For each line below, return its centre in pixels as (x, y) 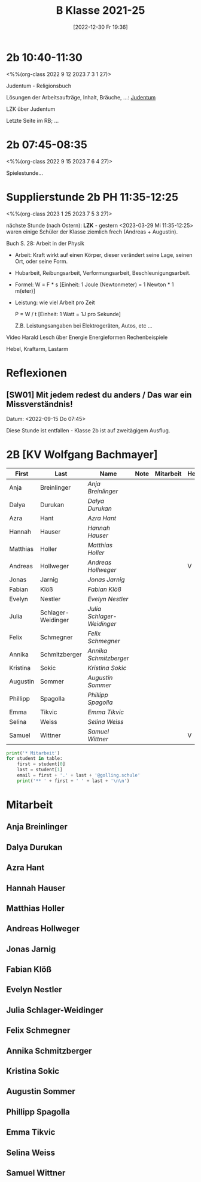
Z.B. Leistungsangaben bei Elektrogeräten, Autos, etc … (83, 325)
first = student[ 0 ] (41, 764)
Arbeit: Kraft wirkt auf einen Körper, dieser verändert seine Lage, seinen (103, 254)
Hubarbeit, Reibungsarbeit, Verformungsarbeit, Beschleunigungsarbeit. (103, 272)
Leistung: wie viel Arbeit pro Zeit (55, 302)
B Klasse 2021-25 (100, 10)
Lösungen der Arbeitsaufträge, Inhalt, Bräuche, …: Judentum (81, 97)
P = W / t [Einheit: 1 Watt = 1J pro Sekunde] (68, 314)

--

*Your objective:* Please restate word for word the lines of the material above, beginning with the one that holds "Z.B. Leistungsangaben bei" and ending with the last.

*Written answer:*
Z.B. Leistungsangaben bei Elektrogeräten, Autos, etc … (83, 325)
first = student[ 0 ] (41, 764)
Arbeit: Kraft wirkt auf einen Körper, dieser verändert seine Lage, seinen (103, 254)
Hubarbeit, Reibungsarbeit, Verformungsarbeit, Beschleunigungsarbeit. (103, 272)
Leistung: wie viel Arbeit pro Zeit (55, 302)
B Klasse 2021-25 (100, 10)
Lösungen der Arbeitsaufträge, Inhalt, Bräuche, …: Judentum (81, 97)
P = W / t [Einheit: 1 Watt = 1J pro Sekunde] (68, 314)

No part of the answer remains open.